5.2.7.Final, 6.0.2.Final, 7.0.0.CR2
This is a strange one:
A pessimistic transaction started on the primary owner during state transfer can fail because a backup owner issues a ClusteredGetCommand to the primary while processing the write command. This can happen if the backup needs to perform a remote get (due to a DELTA_WRITE, conditional, or reliable return values). In this case, it's a DELTA_WRITE.
In this chain of events, state transfer is ongoing, and the union CH is (east-dht5, west-dht5, east-dht6) In this case, the pessimistic transaction originated on east-dht5 must be invoked on west-dht5 and east-dht6:
Let's examine east-dht6. It gets the write request. It needs to perform a remote get to pull the full key context, since it receives only the delta.
east-dht5 receives the ClusteredGetCommand request. Because TxDistributionInterceptor::line 325 is true, the acquireRemoteLock flag is set to true.
Thus, when east-dht5 runs the ClusteredGetCommand. it will create and invoke a LockControlCommand. Because the LCC is created inline, it will not have its origin set. But the LCC will create a RemoteTxInvocationContext. When the LCC runs through the interceptor chain, TxInterceptor::invokeNextInterceptorAndVerifyTransaction will check the originator (because of the remote context). When it doesn't find it, it will force a rollback.

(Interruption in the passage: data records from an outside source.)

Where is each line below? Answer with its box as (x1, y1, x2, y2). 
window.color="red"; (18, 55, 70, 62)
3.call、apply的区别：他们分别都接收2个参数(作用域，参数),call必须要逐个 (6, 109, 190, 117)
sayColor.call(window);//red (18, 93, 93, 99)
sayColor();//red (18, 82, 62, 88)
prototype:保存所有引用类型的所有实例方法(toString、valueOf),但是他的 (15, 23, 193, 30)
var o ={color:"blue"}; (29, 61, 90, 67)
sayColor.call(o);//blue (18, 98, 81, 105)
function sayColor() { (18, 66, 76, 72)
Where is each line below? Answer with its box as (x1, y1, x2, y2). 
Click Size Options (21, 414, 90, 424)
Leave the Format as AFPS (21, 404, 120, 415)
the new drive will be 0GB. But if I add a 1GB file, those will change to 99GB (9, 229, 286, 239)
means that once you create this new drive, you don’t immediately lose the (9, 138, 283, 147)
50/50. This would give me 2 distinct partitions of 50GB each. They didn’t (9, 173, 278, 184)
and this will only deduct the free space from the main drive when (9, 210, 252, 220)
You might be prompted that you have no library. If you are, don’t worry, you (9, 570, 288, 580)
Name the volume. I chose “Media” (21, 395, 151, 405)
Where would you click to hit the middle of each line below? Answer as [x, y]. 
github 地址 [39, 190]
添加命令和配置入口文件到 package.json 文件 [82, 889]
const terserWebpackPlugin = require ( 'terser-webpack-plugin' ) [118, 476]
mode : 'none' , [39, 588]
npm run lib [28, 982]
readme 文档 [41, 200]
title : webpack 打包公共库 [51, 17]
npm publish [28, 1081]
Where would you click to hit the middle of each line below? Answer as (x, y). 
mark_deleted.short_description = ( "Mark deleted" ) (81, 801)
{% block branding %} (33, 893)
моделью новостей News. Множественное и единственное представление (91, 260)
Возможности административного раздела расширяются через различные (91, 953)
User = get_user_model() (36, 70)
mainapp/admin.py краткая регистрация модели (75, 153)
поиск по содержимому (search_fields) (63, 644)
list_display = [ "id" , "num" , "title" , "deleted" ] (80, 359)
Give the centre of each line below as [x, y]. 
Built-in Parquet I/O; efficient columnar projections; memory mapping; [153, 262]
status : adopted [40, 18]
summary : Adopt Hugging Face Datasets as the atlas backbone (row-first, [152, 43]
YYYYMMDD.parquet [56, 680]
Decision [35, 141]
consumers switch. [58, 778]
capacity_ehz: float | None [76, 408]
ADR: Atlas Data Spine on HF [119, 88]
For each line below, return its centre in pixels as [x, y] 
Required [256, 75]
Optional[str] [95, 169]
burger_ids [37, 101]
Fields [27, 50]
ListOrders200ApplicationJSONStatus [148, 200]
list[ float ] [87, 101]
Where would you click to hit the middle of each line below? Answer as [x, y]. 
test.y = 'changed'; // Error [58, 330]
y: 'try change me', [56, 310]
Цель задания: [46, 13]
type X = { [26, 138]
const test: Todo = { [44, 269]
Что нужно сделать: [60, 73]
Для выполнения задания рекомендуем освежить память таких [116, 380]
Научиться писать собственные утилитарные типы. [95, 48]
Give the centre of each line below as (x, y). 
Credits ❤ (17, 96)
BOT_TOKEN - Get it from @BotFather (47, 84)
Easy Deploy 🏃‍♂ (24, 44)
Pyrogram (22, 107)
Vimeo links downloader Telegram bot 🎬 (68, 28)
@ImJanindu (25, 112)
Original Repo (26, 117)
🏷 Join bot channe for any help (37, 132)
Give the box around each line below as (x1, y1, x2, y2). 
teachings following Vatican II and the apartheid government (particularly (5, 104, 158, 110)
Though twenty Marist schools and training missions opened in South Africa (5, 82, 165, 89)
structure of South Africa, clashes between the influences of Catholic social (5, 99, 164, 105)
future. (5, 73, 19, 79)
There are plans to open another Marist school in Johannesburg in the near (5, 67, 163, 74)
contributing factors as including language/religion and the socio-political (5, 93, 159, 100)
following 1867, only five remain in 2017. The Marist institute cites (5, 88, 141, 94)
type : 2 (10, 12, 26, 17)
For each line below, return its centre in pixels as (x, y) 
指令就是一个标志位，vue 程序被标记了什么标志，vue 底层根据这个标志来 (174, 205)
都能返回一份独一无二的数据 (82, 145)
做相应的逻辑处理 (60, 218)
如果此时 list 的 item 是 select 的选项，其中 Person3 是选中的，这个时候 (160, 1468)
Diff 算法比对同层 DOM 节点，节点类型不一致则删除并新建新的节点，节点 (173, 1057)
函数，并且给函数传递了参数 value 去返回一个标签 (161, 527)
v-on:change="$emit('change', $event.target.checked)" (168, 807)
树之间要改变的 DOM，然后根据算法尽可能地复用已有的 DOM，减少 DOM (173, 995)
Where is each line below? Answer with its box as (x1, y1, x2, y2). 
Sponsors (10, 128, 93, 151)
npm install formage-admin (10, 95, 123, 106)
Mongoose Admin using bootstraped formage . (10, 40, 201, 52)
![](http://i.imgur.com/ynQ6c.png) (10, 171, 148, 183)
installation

When the transaction attempts to commit, it fails due to the spurious rollback. For instance:
So it looks like there's a couple ways to handle this. One would be to only acquire a remote lock in TxDistributionInterceptor if the current node was the originator. Another – possibly less intrusive – would be to set the origin of the invoked LCC command to that of the ClusteredGetCommand. The former should be preferable, but this code tends to be a bit labyrinthine with the various pessimistic use cases out there.